ABOUT THIS EXERCISE :: If a line in the records below contains the word "Karte", return that line.

INFORMATION PROVIDED ::
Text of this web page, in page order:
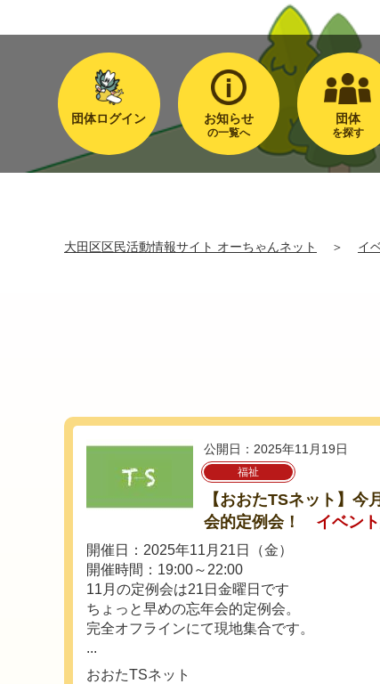
団体ログイン お知らせ
の一覧へ
団体
を探す
大田区区民活動情報サイト オーちゃんネット ＞ イ
公開日：2025年11月19日
福祉
【おおたTSネット】今
会的定例会！
イベン
開催日：2025年11月21日（金）
開催時間：19:00～22:00
11月の定例会は21日金曜日です
ちょっと早めの忘年会的定例会。
完全オフラインにて現地集合です。
...
おおたTSネット
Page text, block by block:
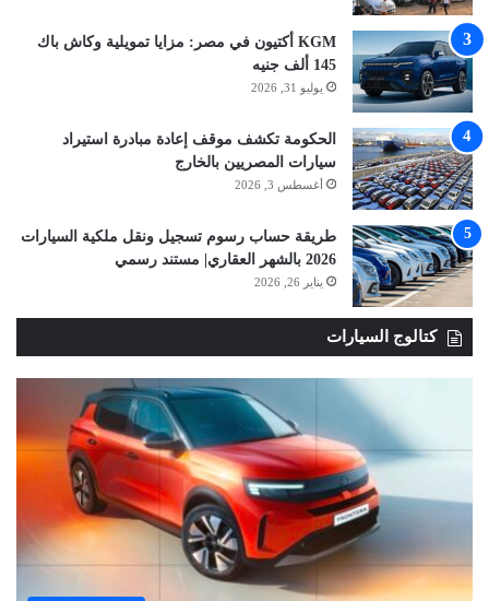
KGM أكتيون في مصر: مزايا تمويلية وكاش باك
145 ألف جنيه
يوليو 31, 2026
الحكومة تكشف موقف إعادة مبادرة استيراد
سيارات المصريين بالخارج
أغسطس 3, 2026
طريقة حساب رسوم تسجيل ونقل ملكية السيارات
2026 بالشهر العقاري| مستند رسمي
يناير 26, 2026
كتالوج السيارات
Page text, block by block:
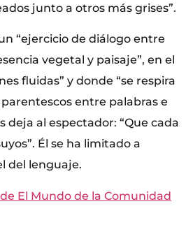
junto a otros más grises”.
“ejercicio de diálogo entre
vegetal y paisaje”, en el
fluidas” y donde “se respira
entre palabras e
deja al espectador: “Que cada
Él se ha limitado a
del lenguaje.
El Mundo de la Comunidad
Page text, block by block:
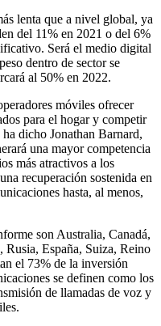
lenta que a nivel global, ya
del 11% en 2021 o del 6%
Será el medio digital
dentro de sector se
al 50% en 2022.
móviles ofrecer
para el hogar y competir
dicho Jonathan Barnard,
una mayor competencia
más atractivos a los
recuperación sostenida en
hasta, al menos,
son Australia, Canadá,
España, Suiza, Reino
el 73% de la inversión
se definen como los
de llamadas de voz y
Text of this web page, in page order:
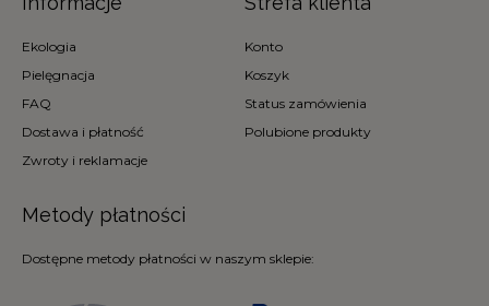
Ekologia
Pielęgnacja
FAQ
Dostawa i płatność
Zwroty i reklamacje
Konto
Koszyk
Status zamówienia
Polubione produkty
Metody płatności
Dostępne metody płatności w naszym sklepie:
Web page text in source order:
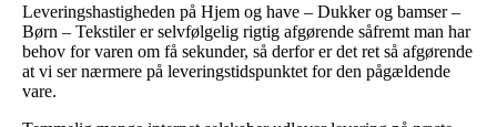
Leveringshastigheden på Hjem og have – Dukker og bamser –
Børn – Tekstiler er selvfølgelig rigtig afgørende såfremt man har
behov for varen om få sekunder, så derfor er det ret så afgørende
at vi ser nærmere på leveringstidspunktet for den pågældende
vare.
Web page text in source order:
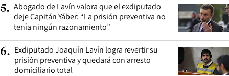
5. Abogado de Lavín valora que el exdiputado
deje Capitán Yáber: “La prisión preventiva no
tenía ningún razonamiento”
6. Exdiputado Joaquín Lavín logra revertir su
prisión preventiva y quedará con arresto
domiciliario total
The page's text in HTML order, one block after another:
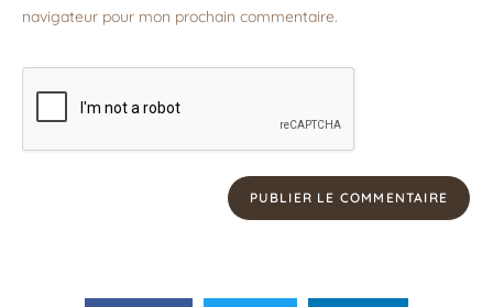
navigateur pour mon prochain commentaire.
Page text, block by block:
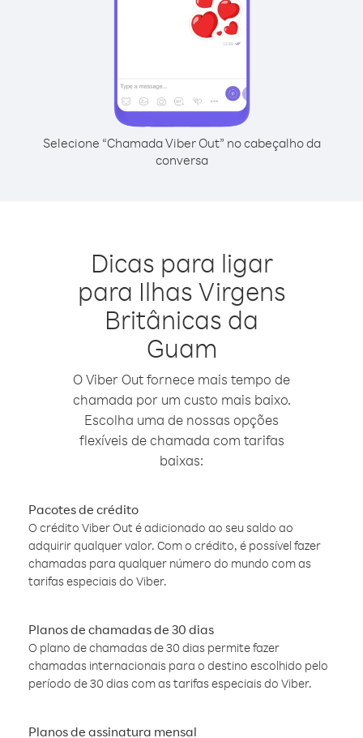
Selecione “Chamada Viber Out” no cabeçalho da
conversa
Dicas para ligar
para Ilhas Virgens
Britânicas da
Guam
O Viber Out fornece mais tempo de
chamada por um custo mais baixo.
Escolha uma de nossas opções
flexíveis de chamada com tarifas
baixas:
Pacotes de crédito
O crédito Viber Out é adicionado ao seu saldo ao
adquirir qualquer valor. Com o crédito, é possível fazer
chamadas para qualquer número do mundo com as
tarifas especiais do Viber.
Planos de chamadas de 30 dias
O plano de chamadas de 30 dias permite fazer
chamadas internacionais para o destino escolhido pelo
período de 30 dias com as tarifas especiais do Viber.
Planos de assinatura mensal
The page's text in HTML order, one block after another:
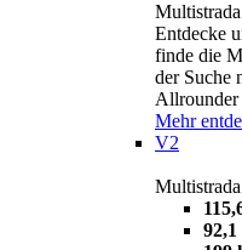
Entdecke
finde die
der Suche
Allrounder
Mehr
V2
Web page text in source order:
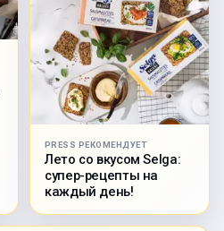
PRESS РЕКОМЕНДУЕТ
Лето со вкусом Selga:
супер-рецепты на
каждый день!
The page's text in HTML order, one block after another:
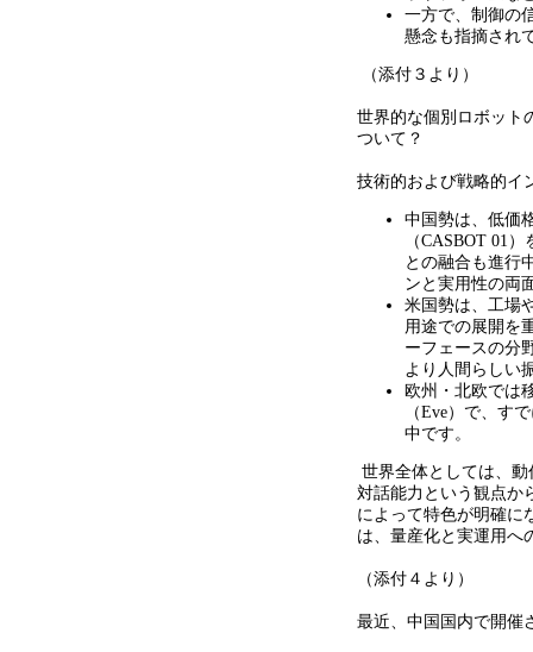
一方で、制御の
懸念も指摘され
（添付３より）
世界的な個別ロボット
ついて？
技術的および戦略的イ
中国勢は、低価
（CASBOT 01 ）
との融合も進行
ンと実用性の両
米国勢は、工場
用途での展開を
ーフェースの分
より人間らしい
欧州・北欧では
（Eve）で、す
中です。
世界全体としては、
対話能力という観点か
によって特色が明確に
は、量産化と実運用へ
（添付４より）
最近、中国国内で開催
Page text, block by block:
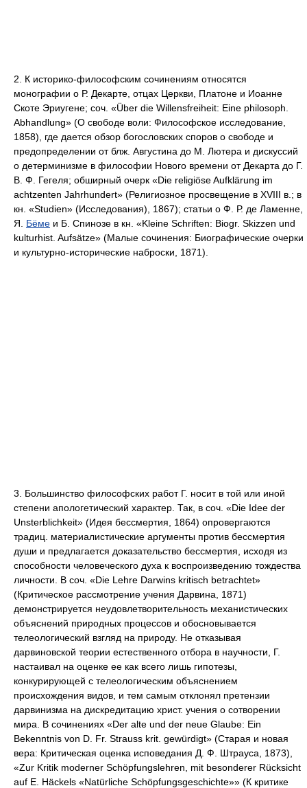
2. К историко-философским сочинениям относятся
монографии о Р. Декарте, отцах Церкви, Платоне и Иоанне
Скоте Эриугене; соч. «Über die Willensfreiheit: Eine philosoph.
Abhandlung» (О свободе воли: Философское исследование,
1858), где дается обзор богословских споров о свободе и
предопределении от блж. Августина до М. Лютера и дискуссий
о детерминизме в философии Нового времени от Декарта до Г.
В. Ф. Гегеля; обширный очерк «Die religiöse Aufklärung im
achtzenten Jahrhundert» (Религиозное просвещение в XVIII в.; в
кн. «Studien» (Исследования), 1867); статьи о Ф. Р. де Ламенне,
Я. Бёме и Б. Спинозе в кн. «Kleine Schriften: Biogr. Skizzen und
kulturhist. Aufsätze» (Малые сочинения: Биографические очерки
и культурно-исторические наброски, 1871).
3. Большинство философских работ Г. носит в той или иной
степени апологетический характер. Так, в соч. «Die Idee der
Unsterblichkeit» (Идея бессмертия, 1864) опровергаются
традиц. материалистические аргументы против бессмертия
души и предлагается доказательство бессмертия, исходя из
способности человеческого духа к воспроизведению тождества
личности. В соч. «Die Lehre Darwins kritisch betrachtet»
(Критическое рассмотрение учения Дарвина, 1871)
демонстрируется неудовлетворительность механистических
объяснений природных процессов и обосновывается
телеологический взгляд на природу. Не отказывая
дарвиновской теории естественного отбора в научности, Г.
настаивал на оценке ее как всего лишь гипотезы,
конкурирующей с телеологическим объяснением
происхождения видов, и тем самым отклонял претензии
дарвинизма на дискредитацию христ. учения о сотворении
мира. В сочинениях «Der alte und der neue Glaube: Ein
Bekenntnis von D. Fr. Strauss krit. gewürdigt» (Старая и новая
вера: Критическая оценка исповедания Д. Ф. Штрауса, 1873),
«Zur Kritik moderner Schöpfungslehren, mit besonderer Rücksicht
auf E. Häckels «Natürliche Schöpfungsgeschichte»» (К критике
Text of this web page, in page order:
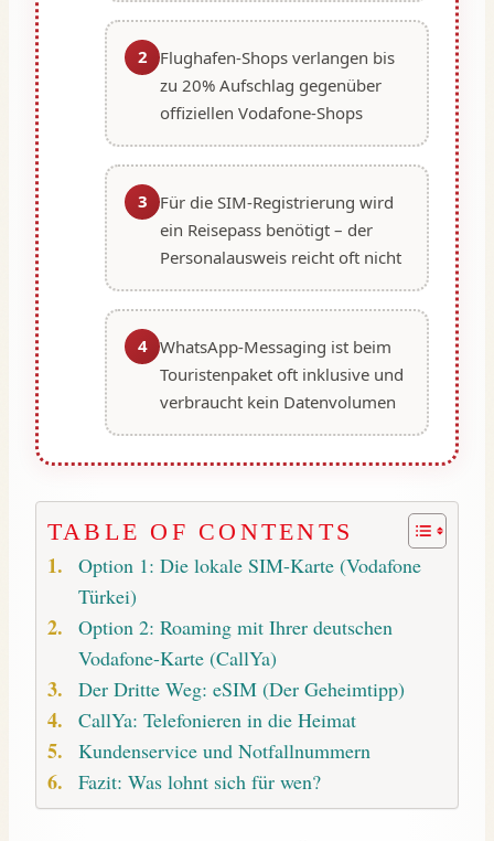
2
Flughafen-Shops verlangen bis
zu 20% Aufschlag gegenüber
offiziellen Vodafone-Shops
3
Für die SIM-Registrierung wird
ein Reisepass benötigt – der
Personalausweis reicht oft nicht
4 WhatsApp-Messaging ist beim
Touristenpaket oft inklusive und
verbraucht kein Datenvolumen
TABLE OF CONTENTS
Option 1: Die lokale SIM-Karte (Vodafone
Türkei)
Option 2: Roaming mit Ihrer deutschen
Vodafone-Karte (CallYa)
Der Dritte Weg: eSIM (Der Geheimtipp)
CallYa: Telefonieren in die Heimat
Kundenservice und Notfallnummern
Fazit: Was lohnt sich für wen?
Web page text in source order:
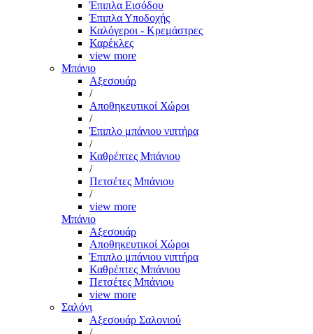
Έπιπλα Εισόδου
Έπιπλα Υποδοχής
Καλόγεροι - Κρεμάστρες
Καρέκλες
view more
Μπάνιο
Αξεσουάρ
/
Αποθηκευτικοί Χώροι
/
Έπιπλο μπάνιου νιπτήρα
/
Καθρέπτες Μπάνιου
/
Πετσέτες Μπάνιου
/
view more
Μπάνιο
Αξεσουάρ
Αποθηκευτικοί Χώροι
Έπιπλο μπάνιου νιπτήρα
Καθρέπτες Μπάνιου
Πετσέτες Μπάνιου
view more
Σαλόνι
Αξεσουάρ Σαλονιού
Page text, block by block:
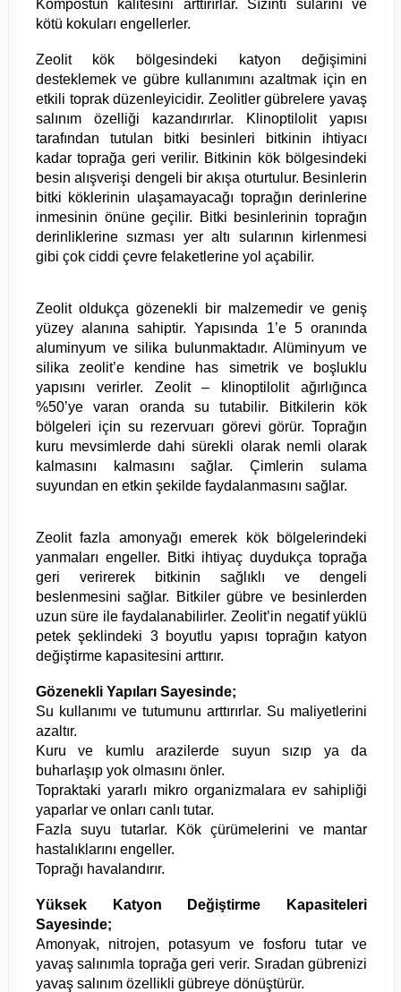
Kompostun kalitesini arttırırlar. Sızıntı sularını ve
kötü kokuları engellerler.
Zeolit kök bölgesindeki katyon değişimini
desteklemek ve gübre kullanımını azaltmak için en
etkili toprak düzenleyicidir. Zeolitler gübrelere yavaş
salınım özelliği kazandırırlar. Klinoptilolit yapısı
tarafından tutulan bitki besinleri bitkinin ihtiyacı
kadar toprağa geri verilir. Bitkinin kök bölgesindeki
besin alışverişi dengeli bir akışa oturtulur. Besinlerin
bitki köklerinin ulaşamayacağı toprağın derinlerine
inmesinin önüne geçilir. Bitki besinlerinin toprağın
derinliklerine sızması yer altı sularının kirlenmesi
gibi çok ciddi çevre felaketlerine yol açabilir.
Zeolit oldukça gözenekli bir malzemedir ve geniş
yüzey alanına sahiptir. Yapısında 1’e 5 oranında
aluminyum ve silika bulunmaktadır. Alüminyum ve
silika zeolit’e kendine has simetrik ve boşluklu
yapısını verirler. Zeolit – klinoptilolit ağırlığınca
%50’ye varan oranda su tutabilir. Bitkilerin kök
bölgeleri için su rezervuarı görevi görür. Toprağın
kuru mevsimlerde dahi sürekli olarak nemli olarak
kalmasını kalmasını sağlar. Çimlerin sulama
suyundan en etkin şekilde faydalanmasını sağlar.
Zeolit fazla amonyağı emerek kök bölgelerindeki
yanmaları engeller. Bitki ihtiyaç duydukça toprağa
geri verirerek bitkinin sağlıklı ve dengeli
beslenmesini sağlar. Bitkiler gübre ve besinlerden
uzun süre ile faydalanabilirler. Zeolit’in negatif yüklü
petek şeklindeki 3 boyutlu yapısı toprağın katyon
değiştirme kapasitesini arttırır.
Gözenekli Yapıları Sayesinde;
Su kullanımı ve tutumunu arttırırlar. Su maliyetlerini
azaltır.
Kuru ve kumlu arazilerde suyun sızıp ya da
buharlaşıp yok olmasını önler.
Topraktaki yararlı mikro organizmalara ev sahipliği
yaparlar ve onları canlı tutar.
Fazla suyu tutarlar. Kök çürümelerini ve mantar
hastalıklarını engeller.
Toprağı havalandırır.
Yüksek Katyon Değiştirme Kapasiteleri
Sayesinde;
Amonyak, nitrojen, potasyum ve fosforu tutar ve
yavaş salınımla toprağa geri verir. Sıradan gübrenizi
yavaş salınım özellikli gübreye dönüştürür.
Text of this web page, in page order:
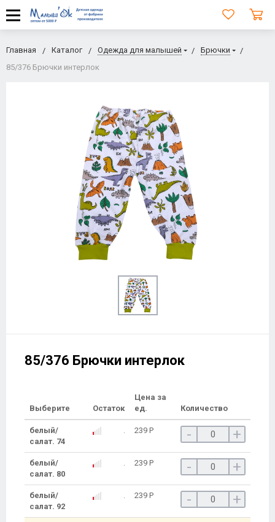
Главная Каталог Одежда для малышей
Брючки
85/376 Брючки интерлок
85/376 Брючки интерлок
Выберите Остаток
Цена за
ед.
Количество
белый/
салат. 74
239 Р - +
белый/
салат. 80
239 Р - +
белый/
салат. 92
239 Р - +
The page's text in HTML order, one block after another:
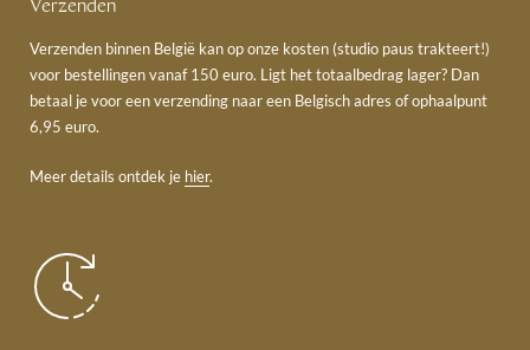
Verzenden
Verzenden binnen België kan op onze kosten (studio paus trakteert!)
voor bestellingen vanaf 150 euro. Ligt het totaalbedrag lager? Dan
betaal je voor een verzending naar een Belgisch adres of ophaalpunt
6,95 euro.
Meer details ontdek je hier.
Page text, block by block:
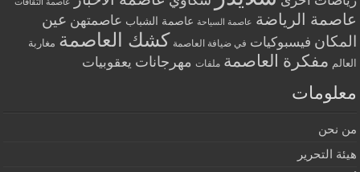
عاصمة الرياضة عاصمة السياحة عاصمة الشباب عاصمتهن عين
المكان فيسبوكيات في ضيافة العاصمة كشك العاصمة مغاربة
العالم مفكرة العاصمة ملفات مهرجانات يعقوبيات
معلومات
من نحن
هيئة التحرير
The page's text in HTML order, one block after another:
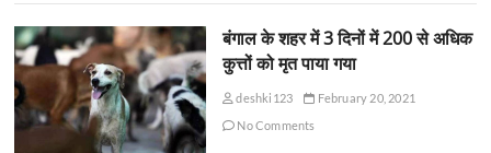
बंगाल के शहर में 3 दिनों में 200 से अधिक
कुत्तों को मृत पाया गया
deshki123
February 20, 2021
No Comments
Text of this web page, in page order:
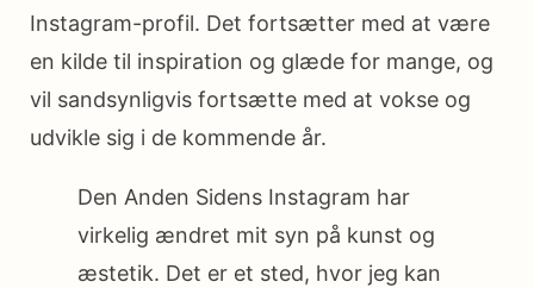
Instagram-profil. Det fortsætter med at være
en kilde til inspiration og glæde for mange, og
vil sandsynligvis fortsætte med at vokse og
udvikle sig i de kommende år.
Den Anden Sidens Instagram har
virkelig ændret mit syn på kunst og
æstetik. Det er et sted, hvor jeg kan
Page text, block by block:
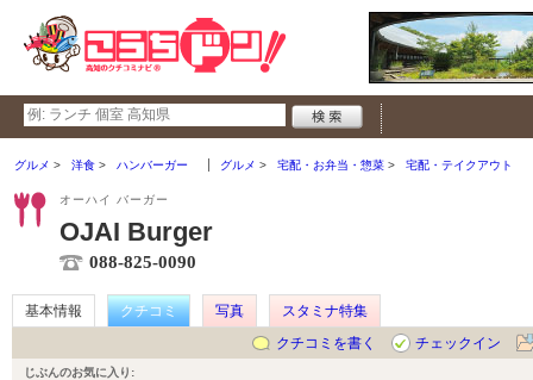
グルメ 洋食 ハンバーガー グルメ 宅配・お弁当・惣菜 宅配・テイクアウト
オーハイ バーガー
OJAI Burger
088-825-0090
基本情報 クチコミ 写真
スタミナ特集
クチコミを書く
チェックイン
じぶんのお気に入り:
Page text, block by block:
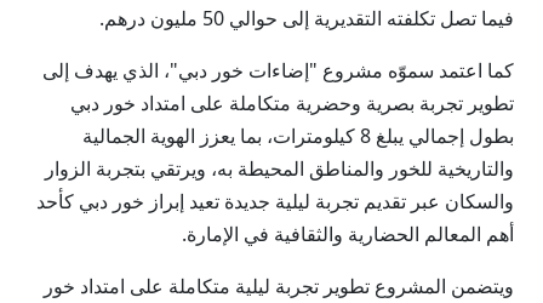
فيما تصل تكلفته التقديرية إلى حوالي 50 مليون درهم.
كما اعتمد سموّه مشروع "إضاءات خور دبي"، الذي يهدف إلى
تطوير تجربة بصرية وحضرية متكاملة على امتداد خور دبي
بطول إجمالي يبلغ 8 كيلومترات، بما يعزز الهوية الجمالية
والتاريخية للخور والمناطق المحيطة به، ويرتقي بتجربة الزوار
والسكان عبر تقديم تجربة ليلية جديدة تعيد إبراز خور دبي كأحد
أهم المعالم الحضارية والثقافية في الإمارة.
ويتضمن المشروع تطوير تجربة ليلية متكاملة على امتداد خور
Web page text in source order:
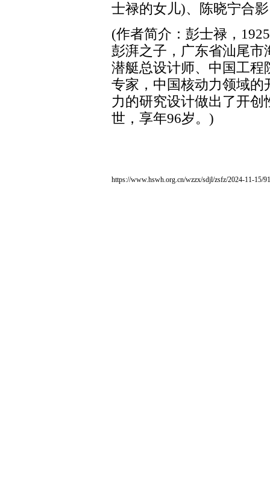
士禄的女儿)、陈晓宁合
(作者简介：彭士禄，
彭湃之子，广东省汕尾
潜艇总设计师、中国工
专家，中国核动力领域
力的研究设计做出了开创
世，享年96岁。)
https://www.hswh.org.cn/wzzx/sdjl/zsfz/2024-11-15/
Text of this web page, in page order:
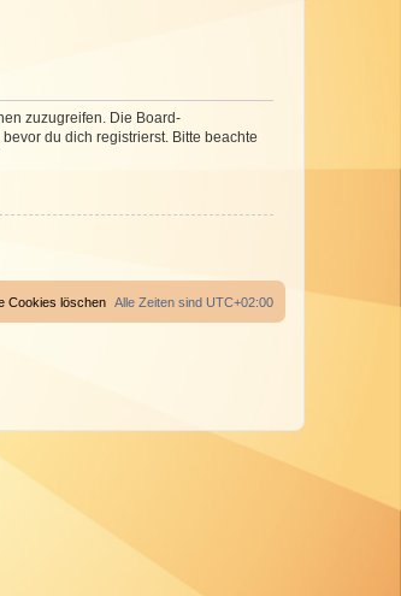
zuzugreifen. Die Board-
du dich registrierst. Bitte beachte
Alle Zeiten sind UTC+02:00
Cookies löschen

RESULT ::
Option 1: Die lokale SIM-Karte (Vodafone
Vodafone-Karte (CallYa)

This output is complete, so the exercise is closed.